(Provided records):
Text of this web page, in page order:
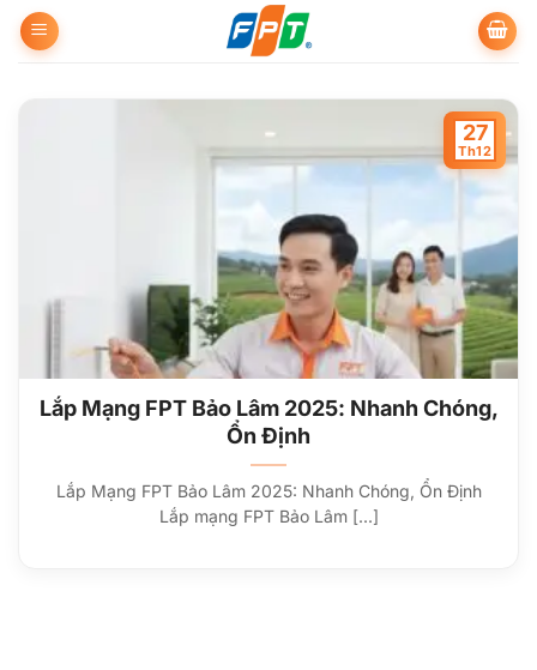
qua
Lắp Mạng FPT Bảo Lâm 2025: Nhanh Chóng,
Ổn Định
Lắp Mạng FPT Bảo Lâm 2025: Nhanh Chóng, Ổn Định
Lắp mạng FPT Bảo Lâm [...]
27
Th12
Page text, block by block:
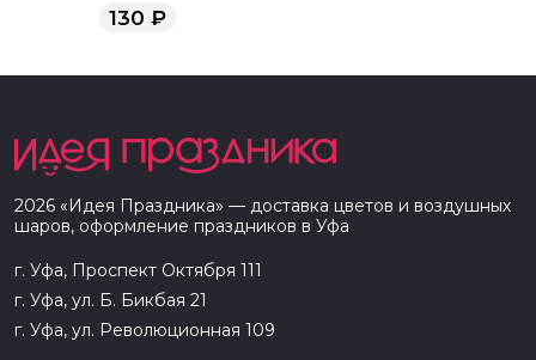
130 ₽
2026 «Идея Праздника» — доставка цветов и воздушных
шаров, оформление праздников в Уфа
г. Уфа, Проспект Октября 111
г. Уфа, ул. Б. Бикбая 21
г. Уфа, ул. Революционная 109
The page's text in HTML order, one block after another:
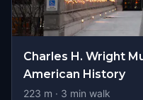
Charles H. Wright
American History
223 m · 3 min walk
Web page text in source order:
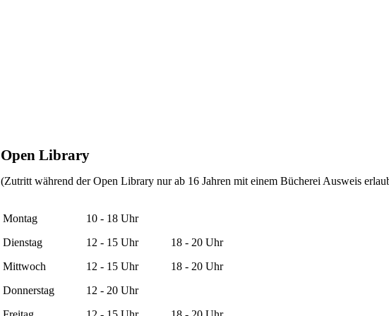
Open Library
(Zutritt während der Open Library nur ab 16 Jahren mit einem Bücherei Ausweis
Montag
Dienstag
Mittwoch
Donnerstag
10 - 18 Uhr
12 - 15 Uhr
12 - 15 Uhr
12 - 20 Uhr
18 - 20 Uhr
18 - 20 Uhr

(Task instructions): Output the whole listing without change. Any picture is to be left out.

(Solution to this problem):
Text of this web page, in page order:
qua
Lắp Mạng FPT Bảo Lâm 2025: Nhanh Chóng,
Ổn Định
Lắp Mạng FPT Bảo Lâm 2025: Nhanh Chóng, Ổn Định
Lắp mạng FPT Bảo Lâm [...]
27
Th12
Page text, block by block:
130 ₽
2026 «Идея Праздника» — доставка цветов и воздушных
шаров, оформление праздников в Уфа
г. Уфа, Проспект Октября 111
г. Уфа, ул. Б. Бикбая 21
г. Уфа, ул. Революционная 109
The page's text in HTML order, one block after another:
Charles H. Wright
American History
223 m · 3 min walk
Web page text in source order:
Open Library
(Zutritt während der Open Library nur ab 16 Jahren mit einem Bücherei Ausweis
Montag
Dienstag
Mittwoch
Donnerstag
10 - 18 Uhr
12 - 15 Uhr
12 - 15 Uhr
12 - 20 Uhr
18 - 20 Uhr
18 - 20 Uhr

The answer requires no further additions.